__What to do__.
Starting with the line that contains "App-Options-1.1.readme 8.1 KiB" and stopping after the line that contains "App-Options-1.12.meta 565 B", return each line below exactly as written, with no others.

##### Input data

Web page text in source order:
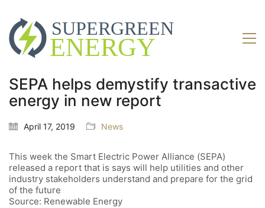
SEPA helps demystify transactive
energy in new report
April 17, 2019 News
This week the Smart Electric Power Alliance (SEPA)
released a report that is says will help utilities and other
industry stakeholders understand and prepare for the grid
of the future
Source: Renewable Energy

##########
##### Input data

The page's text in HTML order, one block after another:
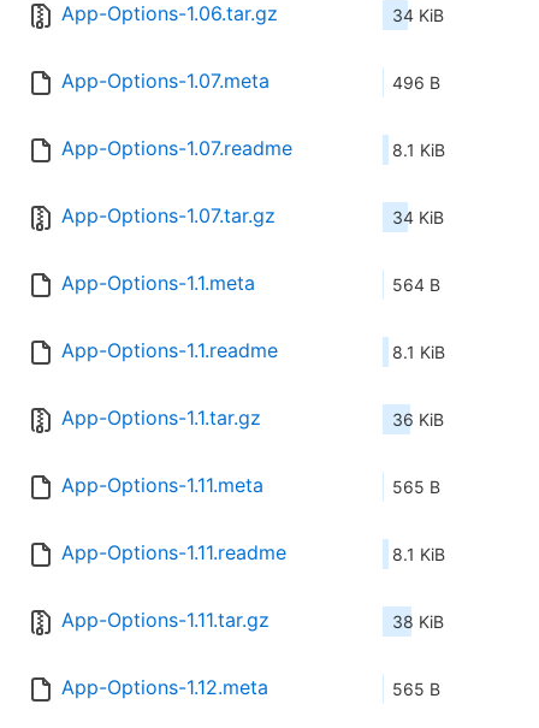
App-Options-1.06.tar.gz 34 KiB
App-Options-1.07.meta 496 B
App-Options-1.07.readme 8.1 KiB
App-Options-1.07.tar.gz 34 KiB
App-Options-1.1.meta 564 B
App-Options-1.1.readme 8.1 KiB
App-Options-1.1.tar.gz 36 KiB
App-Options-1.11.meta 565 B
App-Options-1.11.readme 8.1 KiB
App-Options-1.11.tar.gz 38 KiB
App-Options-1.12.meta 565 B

##########
##### Input data

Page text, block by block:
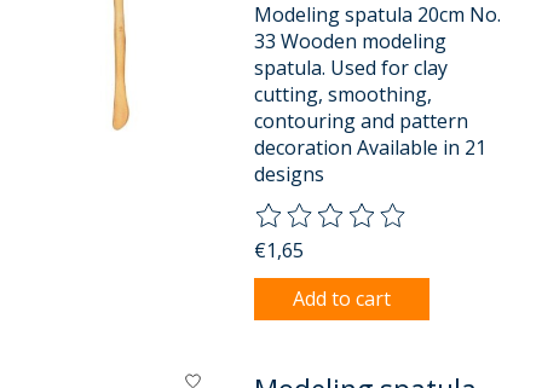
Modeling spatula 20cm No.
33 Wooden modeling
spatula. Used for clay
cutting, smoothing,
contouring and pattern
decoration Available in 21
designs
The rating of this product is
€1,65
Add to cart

##########

__Solution__.
App-Options-1.1.readme 8.1 KiB
App-Options-1.1.tar.gz 36 KiB
App-Options-1.11.meta 565 B
App-Options-1.11.readme 8.1 KiB
App-Options-1.11.tar.gz 38 KiB
App-Options-1.12.meta 565 B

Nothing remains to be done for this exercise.